That some key players were out much of the preseason, though, while some others sat out at the end for precautionary reasons means the projected Seattle starting defense was never really together, something Wagner noted when asked about the touchdown allowed against the Raiders.

“You haven’t seen everybody on the field at the same time,” Wagner said. “I think we just have to clean up some minor details, some minor things we have to fix.
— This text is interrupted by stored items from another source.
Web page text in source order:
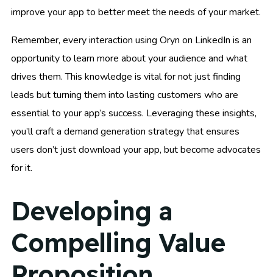
improve your app to better meet the needs of your market.
Remember, every interaction using Oryn on LinkedIn is an
opportunity to learn more about your audience and what
drives them. This knowledge is vital for not just finding
leads but turning them into lasting customers who are
essential to your app’s success. Leveraging these insights,
you’ll craft a demand generation strategy that ensures
users don’t just download your app, but become advocates
for it.
Developing a
Compelling Value
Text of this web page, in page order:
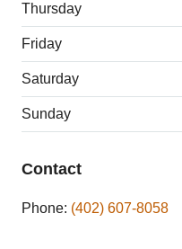
Thursday
Friday
Saturday
Sunday
Contact
Phone: (402) 607-8058
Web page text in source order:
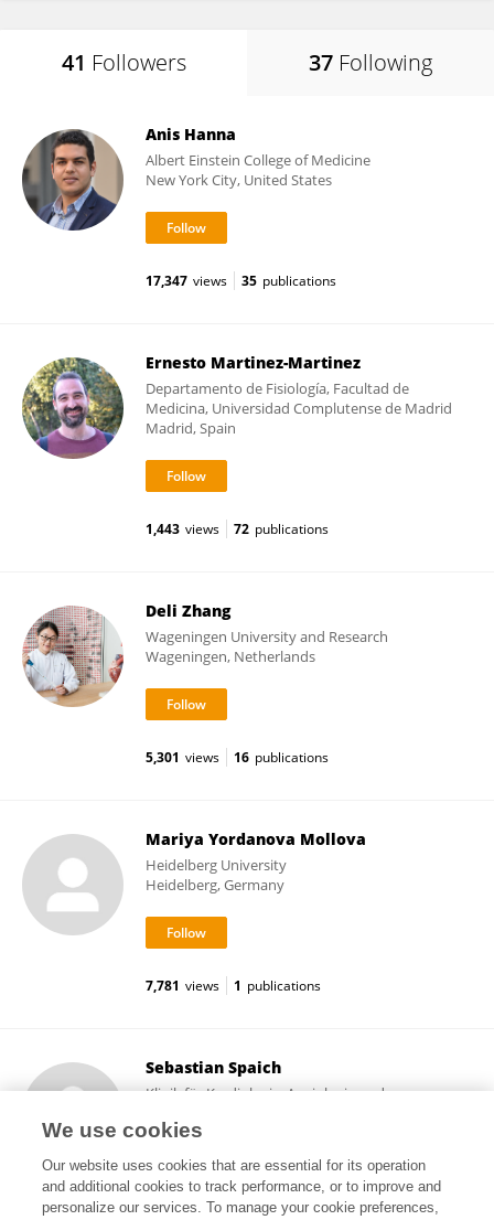
41 Followers 37 Following
Anis Hanna
Albert Einstein College of Medicine
New York City, United States
17,347 views 35 publications
Ernesto Martinez-Martinez
Departamento de Fisiología, Facultad de
Medicina, Universidad Complutense de Madrid
Madrid, Spain
1,443 views 72 publications
Deli Zhang
Wageningen University and Research
Wageningen, Netherlands
5,301 views 16 publications
Mariya Yordanova Mollova
Heidelberg University
Heidelberg, Germany
7,781 views 1 publications
Sebastian Spaich
Klinik für Kardiologie, Angiologie und
Heidelberg, Germany
We use cookies
Our website uses cookies that are essential for its operation
and additional cookies to track performance, or to improve and
personalize our services. To manage your cookie preferences,

We can fix all that in (watching) film.”

3. Seattle’s depth remains a work in progress

If there’s one possible cause for concern, it’s that Seattle’s depth wasn’t as dominant this preseason as the past two years.

Seattle went 4-0 in each of the 2012 and 2013 preseasons when its backups usually came on and picked up where the starters left off — the Seahawks outscored opponents a combined 125-37 in the second half of the 2012-13 preseasons.

That wasn’t the case this preseason as the Seahawks outscored opponents just 36-33 in the second half this season (in contrast, the Seahawks outscored foes 86-49 in the first half of the preseason, including 65-14 in the first three games, when starters saw most of their action).

The most definitive sign of the overall depth of Seattle’s roster last year was that 23 players the Seahawks released from Jan. 31, 2013 to the end of the regular season ended up being signed to another NFL team’s active roster.

Time will tell if this year’s Seattle castoffs prove as attractive.